Create a role assignment for the managed identity to enable access to the storage account with the az role assignment create command.
export MSYS_NO_PATHCONV=1 az role assignment create \ --assignee $UA_CLIENT_ID \ --role "Storage Blob Data Contributor" \ --scope "/subscriptions/$SUBSCRIPTION_ID/resourcegroups/$RESOURCE_GROUP_NAME"
The command specifies the scope of the role assignment to the resource group. For more information, see Understand role assignments.

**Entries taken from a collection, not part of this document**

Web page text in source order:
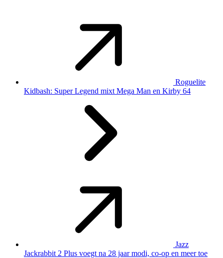
Roguelite
Kidbash: Super Legend mixt Mega Man en Kirby 64
Jazz
Jackrabbit 2 Plus voegt na 28 jaar modi, co-op en meer toe
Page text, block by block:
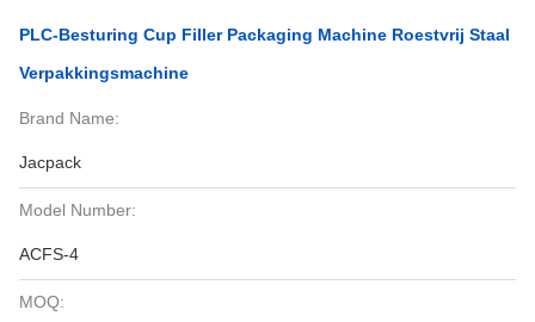
PLC-Besturing Cup Filler Packaging Machine Roestvrij Staal
Verpakkingsmachine
Brand Name:
Jacpack
Model Number:
ACFS-4
MOQ:
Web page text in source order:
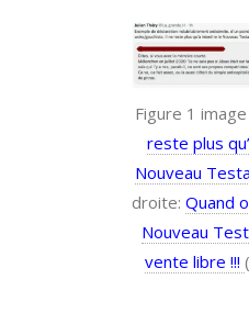
Figure 1
reste plus
Nouveau
droite: Quand
Nouveau
vente libre !!!

Use the az postgres flexible-server execute command to connect to the Postgres database and run the same commands to assign roles to the managed identity.
ACCOUNT_EMAIL_TOKEN=$(az account get-access-token --resource-type oss-rdbms --output tsv --query accessToken) az postgres flexible-server execute \ --name $DB_SERVER_NAME \ --admin-user $ACCOUNT_EMAIL \ --admin-password $ACCOUNT_EMAIL_TOKEN \ --database-name postgres \ --querytext "select * from pgaadauth_create_principal('"$UA_NAME"', false, false);select * from pgaadauth_list_principals(false);"
If you have trouble running the command, make sure you added your user account as Microsoft Entra admin for the PosgreSQL server and that you've allowed access to your IP address in the firewall rules. For more information, see section Create an Azure PostgreSQL flexible server.
Test the Python web app in Azure
The sample Python app uses the azure.identity package and its DefaultAzureCredential
class. When the app is running in Azure, DefaultAzureCredential
automatically detects if a managed identity exists for the App Service and, if so, uses it to access other Azure resources (storage and PostgreSQL in this case). There's no need to provide storage keys, certificates, or credentials to the App Service to access these resources.
Browse to the deployed application at the URL
http://$APP_SERVICE_NAME.azurewebsites.net
.It can take a minute or two for the app to start. If you see a default app page that isn't the default sample app page, wait a minute and refresh the browser.
Test the functionality of the sample app by adding a restaurant and some reviews with photos for the restaurant.
The restaurant and review information is stored in Azure Database for PostgreSQL and the photos are stored in Azure Storage. Here's an example screenshot:
Clean up
In this tutorial, all the Azure resources were created in the same resource group. Removing the resource group removes with the az group delete command removes all resources in the resource group and is the fastest way to remove all Azure resources used for your app.
az group delete --name $RESOURCE_GROUP_NAME
You can optionally add the --no-wait
argument to allow the command to return before the operation is complete.